As a challenge, it is worth trying to code this yourself in your favorite language.

Let’s model the following system:

\[A \rightleftarrows B \rightleftarrows C\]

with rate constants (in $\mathrm{s}^{-1}$):

  • $k_{1f} = 5$, $k_{1b} = 2$
  • $k_{2f} = 10$, $k_{2b} = 4$
  • $k_{3f} = 20$, $k_{3b} = 1$

The python code is provided here:

Python example that uses a Q matrix

import numpy as np
import matplotlib.pyplot as plt
from collections import defaultdict
from pathlib import Path

def gillespie_from_Q(Q: np.ndarray, n_steps: int = 100_000, warmup: int = 0):
    Q = np.asarray(Q, dtype=float)
    if Q.ndim != 2 or Q.shape[0] != Q.shape[1]:
        raise ValueError("Q must be a square matrix")
    N = Q.shape[0]
    state = 0
    net = 0
    t_obs = 0.0
    t_total = 0.0
    traj = [(t_total, state)]
    for step in range(n_steps):
        a0 = -Q[state, state]
        if a0 <= 0.0:
            break
        dt = np.random.exponential(1.0 / a0)
        t_total += dt
        probs = Q[state].copy()
        probs[state] = 0.0
        probs = probs / a0
        r = np.random.random()
        cum = 0.0
        next_state = state
        for j in range(N):
            cum += probs[j]
            if r < cum:
                next_state = j
                break
        forward_event = ((next_state - state) % N) == 1
        state = next_state
        if step >= warmup:
            net += 1 if forward_event else -1
            t_obs += dt
            traj.append((t_total, state))
    flux = net / (t_obs * N) if t_obs > 0 else np.nan
    return flux, net, t_obs, traj

# Example: three-state chain A <-> B <-> C
kf = np.array([10.0, 10.0, 20.0])
kb = np.array([2.0, 5.0, 20.0])
N = 3
Q = np.zeros((N, N), dtype=float)
for i in range(N):
    Q[i, (i + 1) % N] = kf[i]
    Q[i, (i - 1) % N] = kb[i]
for i in range(N):
    Q[i, i] = -np.sum(Q[i])

flux_Q, net_Q, t_obs_Q, traj = gillespie_from_Q(Q, n_steps=100, warmup=0)
print(f"(Q)    flux={flux_Q:.6g} (net={net_Q}, t_obs={t_obs_Q:.4g} s)")
times, states = zip(*traj)
plt.step(times, states, where='post', marker='.', linestyle='-')
plt.xlabel("Time (s)")
plt.ylabel("State")
plt.title("Gillespie Trajectory")
out_path = Path("tutorials/gillespie-ssa/gillespie_trajectory.png")
out_path.parent.mkdir(parents=True, exist_ok=True)
plt.savefig(out_path, dpi=200, bbox_inches="tight")

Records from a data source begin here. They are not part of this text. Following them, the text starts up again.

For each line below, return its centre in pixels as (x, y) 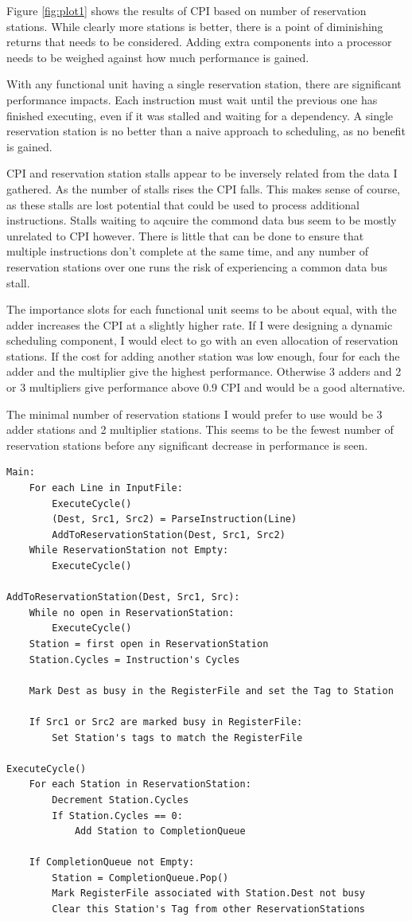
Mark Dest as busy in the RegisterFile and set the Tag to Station (211, 691)
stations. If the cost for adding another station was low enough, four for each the (203, 355)
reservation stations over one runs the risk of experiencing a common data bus (197, 266)
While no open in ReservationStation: (132, 613)
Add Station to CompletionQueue (160, 831)
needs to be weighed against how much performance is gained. (158, 57)
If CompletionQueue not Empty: (112, 862)
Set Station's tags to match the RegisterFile (177, 738)

# Longer simulation and empirical residence times
flux_Q, net_Q, t_obs_Q, traj_long = gillespie_from_Q(Q, n_steps=100000, warmup=0)
res_times = defaultdict(list)
if len(traj_long) >= 2:
    for (t0, s0), (t1, s1) in zip(traj_long[:-1], traj_long[1:]):
        res_times[s0].append(t1 - t0)

print('\nResidence time (empirical vs theoretical):')
for i in range(N):
    emp = float('nan')
    if len(res_times[i]) > 0:
        emp = np.mean(res_times[i])
    theo = 1.0 / (-Q[i, i]) if -Q[i, i] > 0 else float('nan')
    print(f" state {i}: emp={emp:.6g} s, theo={theo:.6g} s")

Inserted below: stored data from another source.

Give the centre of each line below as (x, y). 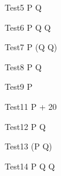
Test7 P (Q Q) (31, 47)
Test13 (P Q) (28, 146)
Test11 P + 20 (31, 106)
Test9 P (19, 87)
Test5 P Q (23, 7)
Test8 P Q (23, 66)
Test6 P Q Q (28, 27)
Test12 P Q (25, 126)
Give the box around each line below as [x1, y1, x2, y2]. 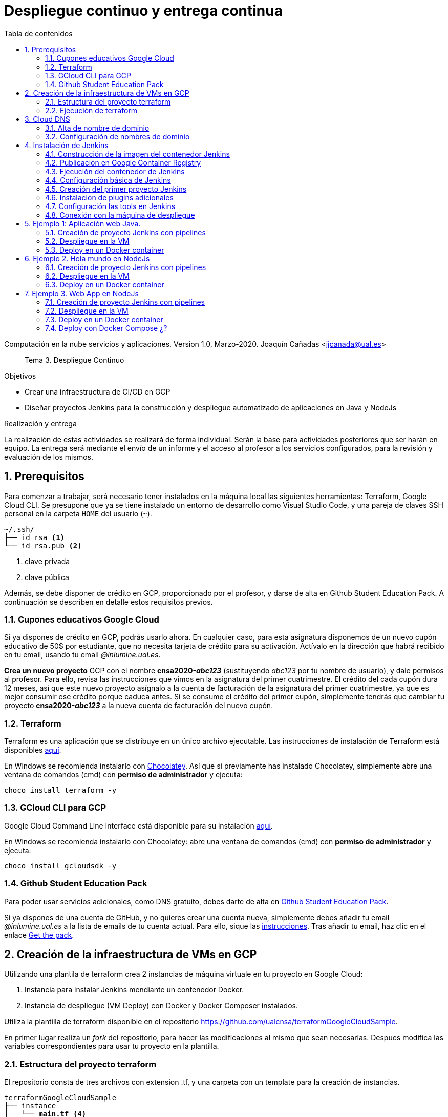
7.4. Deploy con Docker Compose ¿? [45, 323, 167, 333]
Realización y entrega [4, 419, 77, 428]
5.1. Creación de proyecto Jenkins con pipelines [45, 227, 206, 237]
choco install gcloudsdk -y [4, 861, 117, 870]
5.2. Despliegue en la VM [45, 236, 130, 245]
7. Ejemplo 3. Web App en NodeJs [25, 288, 139, 298]
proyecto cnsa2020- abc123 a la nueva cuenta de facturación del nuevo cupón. [4, 701, 273, 710]
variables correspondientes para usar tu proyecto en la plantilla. [4, 1042, 219, 1051]

The output will look like:

(Q)    flux=1.50273 (net=26, t_obs=5.767 s)

Residence time (empirical vs theoretical):
 state 0: emp=0.0835453 s, theo=0.0833333 s
 state 1: emp=0.0669106 s, theo=0.0666667 s
 state 2: emp=0.0248728 s, theo=0.025 s

As a sanity check, for a two-state system the mean lifetime in a state is $1/(k_f + k_b)$; in the code above I estimate the mean lifetime from the simulated trajectory and compare it to the theoretical value. They agree!

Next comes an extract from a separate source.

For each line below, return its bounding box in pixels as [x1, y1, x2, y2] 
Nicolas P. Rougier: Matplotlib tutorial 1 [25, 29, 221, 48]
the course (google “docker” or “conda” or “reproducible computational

Trajectory plot (saved by the code above):

Gillespie SSA trajectory

Next steps

This tutorial provides a quick example of stochastic simulation using the Gillespie algorithm. These methods are widely used in biophysical modeling (ion channels and chemical reaction networks…) and deserve deeper treatment in a dedicated tutorial. One natural next step is to analyze the forward/backward switching in the trajectory as a noisy time series, for example by computing its power spectrum via a Fourier transform.